Exercise directions
Reproduce, without alteration, every line of the data; exclude the images.

Collection entries:
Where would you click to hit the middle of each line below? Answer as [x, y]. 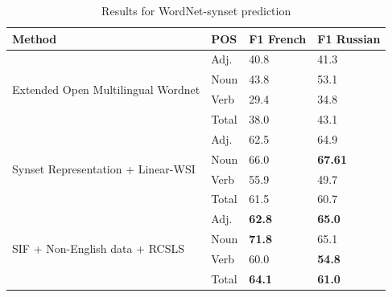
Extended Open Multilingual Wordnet [106, 89]
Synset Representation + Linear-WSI [104, 169]
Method [35, 38]
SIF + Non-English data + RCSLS [98, 248]
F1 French [278, 38]
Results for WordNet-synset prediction [196, 10]
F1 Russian [349, 38]
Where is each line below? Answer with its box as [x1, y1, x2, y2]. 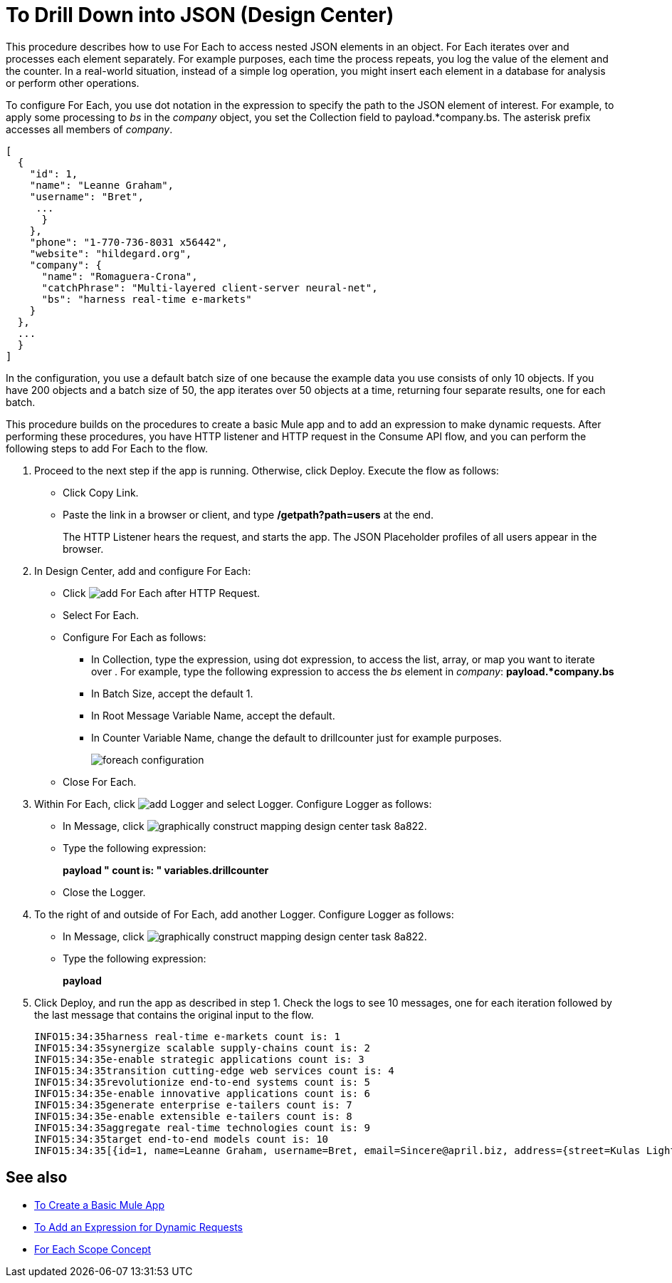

Exercise result
Where would you click to hit the middle of each line below? Answer as [x, y]. 
Extended Open Multilingual Wordnet [106, 89]
Synset Representation + Linear-WSI [104, 169]
Method [35, 38]
SIF + Non-English data + RCSLS [98, 248]
F1 French [278, 38]
Results for WordNet-synset prediction [196, 10]
F1 Russian [349, 38]
Where is each line below? Answer with its box as [x1, y1, x2, y2]. 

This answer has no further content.